**Task requirements:** Restate, in full and unchanged, the entries that follow, but not their pictures.

BEGIN Information

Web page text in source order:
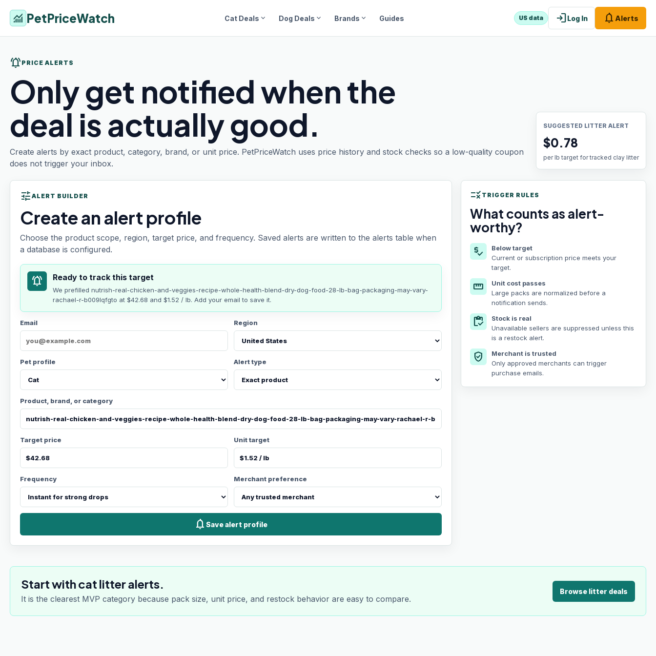
monitoring PetPriceWatch Cat Deals expand_more Dog Deals expand_more Brands expand_more Guides US data loginLog In notifications Alerts
notifications_active PRICE ALERTS
Only get notified when the
deal is actually good.
Create alerts by exact product, category, brand, or unit price. PetPriceWatch uses price history and stock checks so a low-quality coupon
does not trigger your inbox.
SUGGESTED LITTER ALERT
$0.78
per lb target for tracked clay litter
tune ALERT BUILDER
Create an alert profile
Choose the product scope, region, target price, and frequency. Saved alerts are written to the alerts table when
a database is configured.
notifications_active Ready to track this target
We prefilled nutrish-real-chicken-and-veggies-recipe-whole-health-blend-dry-dog-food-28-lb-bag-packaging-may-vary-
rachael-r-b009lqfgto at $42.68 and $1.52 / lb. Add your email to save it.
Email Region
Pet profile Alert type
Product, brand, or category
Target price Unit target
Frequency Merchant preference
notifications Save alert profile
rule TRIGGER RULES
What counts as alert-
worthy?
price_check
Below target
Current or subscription price meets your
target.
straighten
Unit cost passes
Large packs are normalized before a
notification sends.
inventory
Stock is real
Unavailable sellers are suppressed unless this
is a restock alert.
verified_user
Merchant is trusted
Only approved merchants can trigger
purchase emails.
Start with cat litter alerts.
It is the clearest MVP category because pack size, unit price, and restock behavior are easy to compare.
Browse litter deals
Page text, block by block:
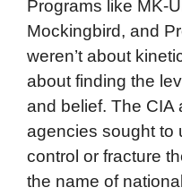
Programs like MK-
Mockingbird, and
weren’t about
about finding the
and belief. The CIA
agencies sought to
control or fracture
the name of
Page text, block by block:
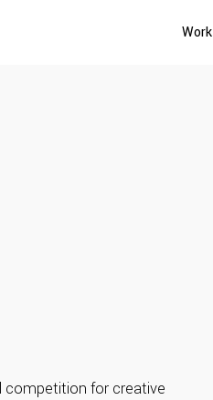
Work
competition for creative
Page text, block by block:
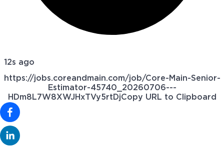
12s ago
https://jobs.coreandmain.com/job/Core-Main-Senior-
Estimator-45740_20260706---
HDm8L7W8XWJHxTVy5rtDjCopy URL to Clipboard
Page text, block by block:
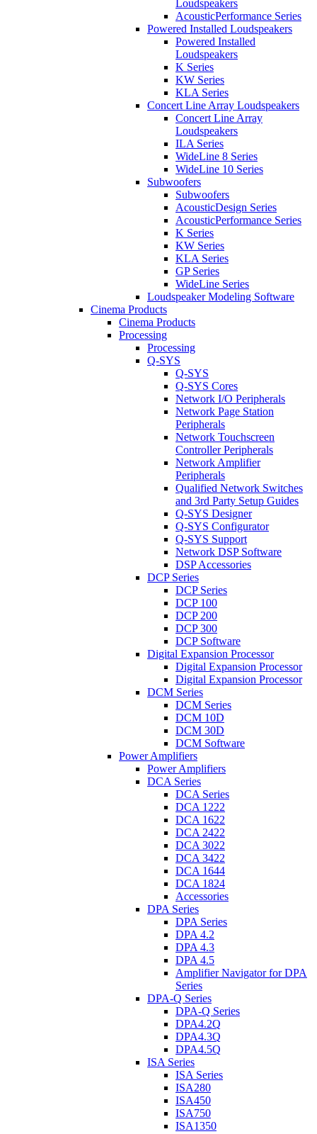
Loudspeakers
AcousticPerformance Series
Powered Installed Loudspeakers
Powered Installed
Loudspeakers
K Series
KW Series
KLA Series
Concert Line Array Loudspeakers
Concert Line Array
Loudspeakers
ILA Series
WideLine 8 Series
WideLine 10 Series
Subwoofers
Subwoofers
AcousticDesign Series
AcousticPerformance Series
K Series
KW Series
KLA Series
GP Series
WideLine Series
Loudspeaker Modeling Software
Cinema Products
Cinema Products
Processing
Processing
Q-SYS
Q-SYS
Q-SYS Cores
Network I/O Peripherals
Network Page Station
Peripherals
Network Touchscreen
Controller Peripherals
Network Amplifier
Peripherals
Qualified Network Switches
and 3rd Party Setup Guides
Q-SYS Designer
Q-SYS Configurator
Q-SYS Support
Network DSP Software
DSP Accessories
DCP Series
DCP Series
DCP 100
DCP 200
DCP 300
DCP Software
Digital Expansion Processor
Digital Expansion Processor
Digital Expansion Processor
DCM Series
DCM Series
DCM 10D
DCM 30D
DCM Software
Power Amplifiers
Power Amplifiers
DCA Series
DCA Series
DCA 1222
DCA 1622
DCA 2422
DCA 3022
DCA 3422
DCA 1644
DCA 1824
Accessories
DPA Series
DPA Series
DPA 4.2
DPA 4.3
DPA 4.5
Amplifier Navigator for DPA
Series
DPA-Q Series
DPA-Q Series
DPA4.2Q
DPA4.3Q
DPA4.5Q
ISA Series
ISA Series
ISA280
ISA450
ISA750
ISA1350
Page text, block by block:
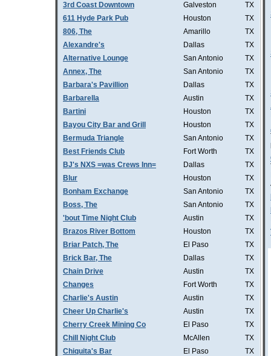
3rd Coast Downtown
Galveston
TX
611 Hyde Park Pub
Houston
TX
806, The
Amarillo
TX
Alexandre's
Dallas
TX
Alternative Lounge
San Antonio
TX
Annex, The
San Antonio
TX
Barbara's Pavillion
Dallas
TX
Barbarella
Austin
TX
Bartini
Houston
TX
Bayou City Bar and Grill
Houston
TX
Bermuda Triangle
San Antonio
TX
Best Friends Club
Fort Worth
TX
BJ's NXS =was Crews Inn=
Dallas
TX
Blur
Houston
TX
Bonham Exchange
San Antonio
TX
Boss, The
San Antonio
TX
'bout Time Night Club
Austin
TX
Brazos River Bottom
Houston
TX
Briar Patch, The
El Paso
TX
Brick Bar, The
Dallas
TX
Chain Drive
Austin
TX
Changes
Fort Worth
TX
Charlie's Austin
Austin
TX
Cheer Up Charlie's
Austin
TX
Cherry Creek Mining Co
El Paso
TX
Chill Night Club
McAllen
TX
Chiquita's Bar
El Paso
TX
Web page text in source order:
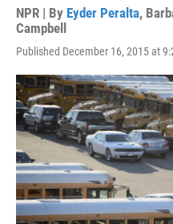
NPR | By Eyder Peralta,
Campbell
Published December 16, 2015 at

END Information

**The answer:**
Web page text in source order:
monitoring PetPriceWatch Cat Deals expand_more Dog Deals expand_more Brands expand_more Guides US data loginLog In notifications Alerts
notifications_active PRICE ALERTS
Only get notified when the
deal is actually good.
Create alerts by exact product, category, brand, or unit price. PetPriceWatch uses price history and stock checks so a low-quality coupon
does not trigger your inbox.
SUGGESTED LITTER ALERT
$0.78
per lb target for tracked clay litter
tune ALERT BUILDER
Create an alert profile
Choose the product scope, region, target price, and frequency. Saved alerts are written to the alerts table when
a database is configured.
notifications_active Ready to track this target
We prefilled nutrish-real-chicken-and-veggies-recipe-whole-health-blend-dry-dog-food-28-lb-bag-packaging-may-vary-
rachael-r-b009lqfgto at $42.68 and $1.52 / lb. Add your email to save it.
Email Region
Pet profile Alert type
Product, brand, or category
Target price Unit target
Frequency Merchant preference
notifications Save alert profile
rule TRIGGER RULES
What counts as alert-
worthy?
price_check
Below target
Current or subscription price meets your
target.
straighten
Unit cost passes
Large packs are normalized before a
notification sends.
inventory
Stock is real
Unavailable sellers are suppressed unless this
is a restock alert.
verified_user
Merchant is trusted
Only approved merchants can trigger
purchase emails.
Start with cat litter alerts.
It is the clearest MVP category because pack size, unit price, and restock behavior are easy to compare.
Browse litter deals
Page text, block by block:
Programs like MK-
Mockingbird, and
weren’t about
about finding the
and belief. The CIA
agencies sought to
control or fracture
the name of
Page text, block by block:
Work
competition for creative
Page text, block by block:
12s ago
https://jobs.coreandmain.com/job/Core-Main-Senior-
Estimator-45740_20260706---
HDm8L7W8XWJHxTVy5rtDjCopy URL to Clipboard
Page text, block by block:
Loudspeakers
AcousticPerformance Series
Powered Installed Loudspeakers
Powered Installed
Loudspeakers
K Series
KW Series
KLA Series
Concert Line Array Loudspeakers
Concert Line Array
Loudspeakers
ILA Series
WideLine 8 Series
WideLine 10 Series
Subwoofers
Subwoofers
AcousticDesign Series
AcousticPerformance Series
K Series
KW Series
KLA Series
GP Series
WideLine Series
Loudspeaker Modeling Software
Cinema Products
Cinema Products
Processing
Processing
Q-SYS
Q-SYS
Q-SYS Cores
Network I/O Peripherals
Network Page Station
Peripherals
Network Touchscreen
Controller Peripherals
Network Amplifier
Peripherals
Qualified Network Switches
and 3rd Party Setup Guides
Q-SYS Designer
Q-SYS Configurator
Q-SYS Support
Network DSP Software
DSP Accessories
DCP Series
DCP Series
DCP 100
DCP 200
DCP 300
DCP Software
Digital Expansion Processor
Digital Expansion Processor
Digital Expansion Processor
DCM Series
DCM Series
DCM 10D
DCM 30D
DCM Software
Power Amplifiers
Power Amplifiers
DCA Series
DCA Series
DCA 1222
DCA 1622
DCA 2422
DCA 3022
DCA 3422
DCA 1644
DCA 1824
Accessories
DPA Series
DPA Series
DPA 4.2
DPA 4.3
DPA 4.5
Amplifier Navigator for DPA
Series
DPA-Q Series
DPA-Q Series
DPA4.2Q
DPA4.3Q
DPA4.5Q
ISA Series
ISA Series
ISA280
ISA450
ISA750
ISA1350
Page text, block by block:
3rd Coast Downtown
Galveston
TX
611 Hyde Park Pub
Houston
TX
806, The
Amarillo
TX
Alexandre's
Dallas
TX
Alternative Lounge
San Antonio
TX
Annex, The
San Antonio
TX
Barbara's Pavillion
Dallas
TX
Barbarella
Austin
TX
Bartini
Houston
TX
Bayou City Bar and Grill
Houston
TX
Bermuda Triangle
San Antonio
TX
Best Friends Club
Fort Worth
TX
BJ's NXS =was Crews Inn=
Dallas
TX
Blur
Houston
TX
Bonham Exchange
San Antonio
TX
Boss, The
San Antonio
TX
'bout Time Night Club
Austin
TX
Brazos River Bottom
Houston
TX
Briar Patch, The
El Paso
TX
Brick Bar, The
Dallas
TX
Chain Drive
Austin
TX
Changes
Fort Worth
TX
Charlie's Austin
Austin
TX
Cheer Up Charlie's
Austin
TX
Cherry Creek Mining Co
El Paso
TX
Chill Night Club
McAllen
TX
Chiquita's Bar
El Paso
TX
Web page text in source order:
NPR | By Eyder Peralta,
Campbell
Published December 16, 2015 at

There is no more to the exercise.